Identifiers
- Organism: Escherichia coli
- Symbol: ogt
- UniProt: P0AFH0

Search for
- Structures: Swiss-model
- Domains: InterPro

= AGT II =

Microbial protein found in Escherichia coli str. K-12 substr. MG1655

O^{6}-alkylguanine DNA alkyltransferase II (O^{6} AGT II) previously known as O^{6} Guanine transferase (ogt) is an E. coli protein that is involved in DNA repair together with Ada ( also known as O^{6} AGT I).

Like AGT I, AGT II is responsible for the removal of alkyl groups from O^{6}-alkyl guanine, O^{4}-alkyl thymine and alkyl phosphotriester in the sugar-phosphate backbone of DNA. AGT II shows a greater preference for O^{4}-alkyl thymine than O^{6}-alkyl guanine and alkyl phosphotriester.

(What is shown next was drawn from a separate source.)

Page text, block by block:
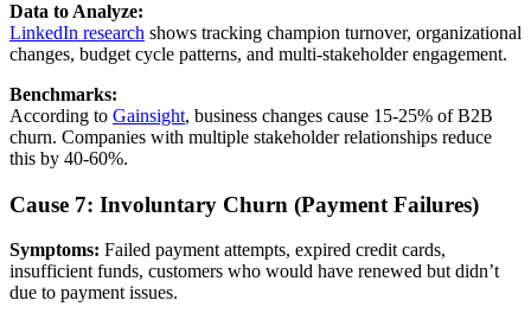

Unlike Ada, AGT II is expressed constitutively in cells. Therefore, AGT II will repair alkylated DNA adducts even before Ada is fully induced. AGT II is similar to Ada in its suicide inactivation in that AGT II transfers the alkyl group to a cysteine residue in its own structure, thereby inactivating itself. The human equivalent of AGT II is O^{6}-alkylguanine DNA alkyltransferase, a protein that in humans is encoded by the O^{6}-methylguanine DNA methyltransferase (MGMT) gene. In humans, O^{6}-alkylguanine DNA alkyltransferase preferentially removes alkyl groups from O^{6}-alkyl guanine rather than from O^{6}–alkyl thymine.